To ensure equity, Pope suggests the legislation include “specific language that gives priority and/or tax credit bonus points for minority developers that are located in the development’s jurisdiction, projects that have at least 25 percent minority participation at the developer’s level, developments that give purchasing priority to residents that have been displaced from the community they once lived in within seven years.”

Design and Construction

Zbikowski is particularly pleased with the elimination of previous parking standards in the new law. “We are now able to restructure how our typical developments are laid out,” he shared. “This gives us more freedom while designing in high-density areas.” The architect does caution against property owners creating congestion issues or parking shortages in some neighborhoods.

He is glad to see the door opened for more would-be developers and landlords. “In many cases, though, admittedly not all, competition can help drive quality and encourage upkeep, which is always a concern with affordable housing,” he remarked.

“I think the burden is now upon the private developer and A+D community to think critically about what the best project might be and consider the potential downsides of the new legislation using a grass roots approach,” he added.

Expansion

Watson anticipates other states adopting the same approach. “The housing shortage may be the most extreme in California, but it is a national problem,” she said. “Every market that we operate in will have to address these issues in some form or another (many have already in some fashion).” She cites New York, Washington D.C., Charlotte, Research Triangle [North Carolina], Atlanta, Denver and Dallas as housing-stressed markets.

That work is already underway at varying degrees though California is leading the way. “Several other states have taken action to address housing shortages, including Oregon, where single-family zoning was eliminated in most circumstances, and Massachusetts, where Chapter 40B streamlines permitting processes for subsidized projects affordable to lower-income residents,” he said.

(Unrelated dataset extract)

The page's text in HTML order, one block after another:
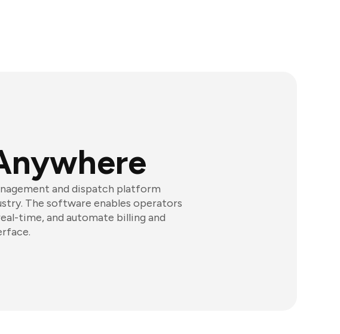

McRitchie, on the other hand, is less bullish on a national expansion. “I don’t think there are any other states that have the regulation, legislation and the level of litigation quite like California,” he commented.

The potential benefits of the Middle Class Housing Act’s inclusion of unused commercial land for residential use include removing blighted properties, reviving downtown areas, increasing the local tax base and even possibly having developers clean  sites with pollution issues if the financial incentives support this.

“Recent California legislation should be helpful in addressing the state’s housing crisis, though the scale of the challenge requires a broad complement of strategies and investments.”

This is likely true for all 50 states.